Sir David King: We are now going back a long time. The French Government took a decision on nuclear new build. I don’t think it is a coincidence that de Gaulle reached that decision at the time that Algeria was reaching independence. The question, therefore, of maintaining energy security for the country was very much at the top of the mind of the President, I think. 80% of their electricity is quite extreme coming from nuclear. I would not argue for that, but going down this massive programme of nuclear energy generation, I think, was very much in the mind of the President to create energy security rather than financial security, but it also delivers financial security in the sense of balance of payments. It is very, very important to understand that generating energy through internal processes doesn’t impinge severely on balance of payments. In Britain we wouldn’t have to import any uranium because we have stockpiled enough. We simply have to build the power stations.

Sir Robert Smith: Simply.

Sir David King: Yes.

Chair: Thank you very much for coming in; a very interesting session that has provoked some other possible lines of inquiry. We might want to talk to you again later in the year, but we are very grateful to you, as ever.
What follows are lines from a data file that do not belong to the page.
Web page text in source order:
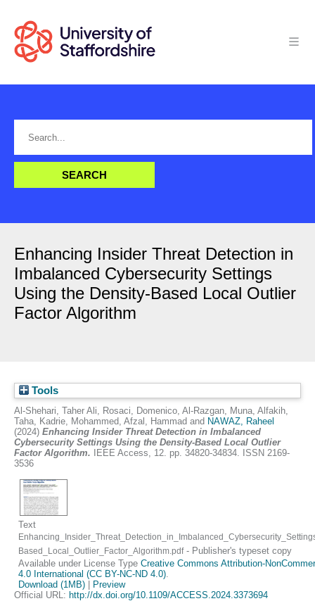
Enhancing Insider Threat Detection in
Imbalanced Cybersecurity Settings
Using the Density-Based Local Outlier
Factor Algorithm
Tools
Al-Shehari, Taher Ali, Rosaci, Domenico, Al-Razgan, Muna, Alfakih,
Taha, Kadrie, Mohammed, Afzal, Hammad and NAWAZ, Raheel
(2024) Enhancing Insider Threat Detection in Imbalanced
Cybersecurity Settings Using the Density-Based Local Outlier
Factor Algorithm. IEEE Access, 12. pp. 34820-34834. ISSN 2169-
3536
Text
Based_Local_Outlier_Factor_Algorithm.pdf- Publisher's typeset copy
Available under License TypeCreative Commons Attribution-
4.0 International (CC BY-NC-ND 4.0)
Download (1MB)
Preview
Official URL: http://dx.doi.org/10.1109/ACCESS.2024.3373694
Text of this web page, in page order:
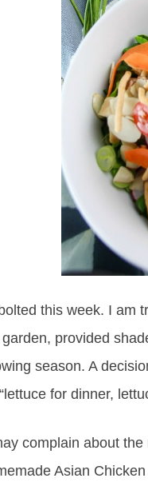
this week. I am
provided
season. A
for dinner,
complain about
Asian
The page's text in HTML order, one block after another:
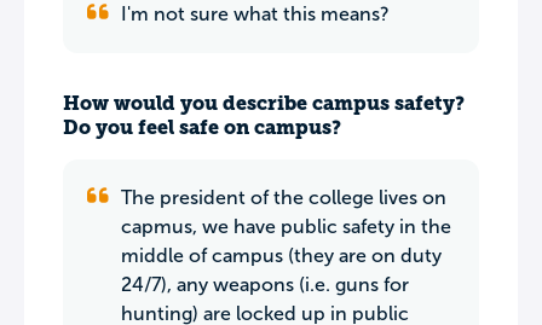
I'm not sure what this means?
How would you describe campus safety?
Do you feel safe on campus?
The president of the college lives on
capmus, we have public safety in the
middle of campus (they are on duty
24/7), any weapons (i.e. guns for
hunting) are locked up in public
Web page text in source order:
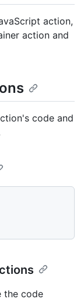
action,
action and
code and
the code
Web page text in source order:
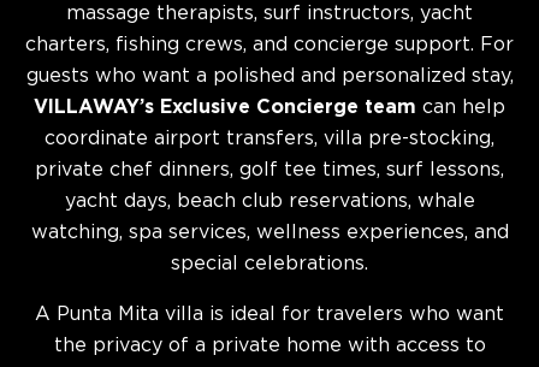
massage therapists, surf instructors, yacht
charters, fishing crews, and concierge support. For
guests who want a polished and personalized stay,
VILLAWAY’s Exclusive Concierge team can help
coordinate airport transfers, villa pre-stocking,
private chef dinners, golf tee times, surf lessons,
yacht days, beach club reservations, whale
watching, spa services, wellness experiences, and
special celebrations.
A Punta Mita villa is ideal for travelers who want
the privacy of a private home with access to
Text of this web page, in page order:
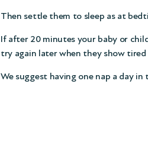
Then settle them to sleep as at
If after 20 minutes your baby or
try again later when they show tired
We suggest having one nap a day
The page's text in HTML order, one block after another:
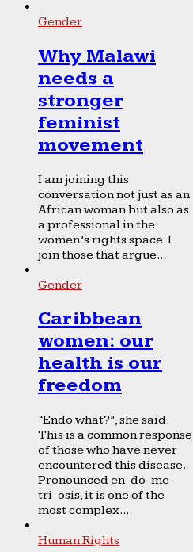
Gender
Why Malawi
needs a
stronger
feminist
movement
I am joining this
conversation not just as an
African woman but also as
a professional in the
women’s rights space. I
join those that argue...
Gender
Caribbean
women: our
health is our
freedom
“Endo what?”, she said.
This is a common response
of those who have never
encountered this disease.
Pronounced en-do-me-
tri-osis, it is one of the
most complex...
Human Rights

[1] Note by Witness: The biggest holders of surplus AAUs are from Central and Eastern Europe. If these countries are allowed to carry over their surplus allowances to the second commitment period, it will obviously not incentivise countries to commit to ambitious targets. However in order to continue with a plan which promotes equitable practices, these allowances could be traded in the global trading scheme I have proposed.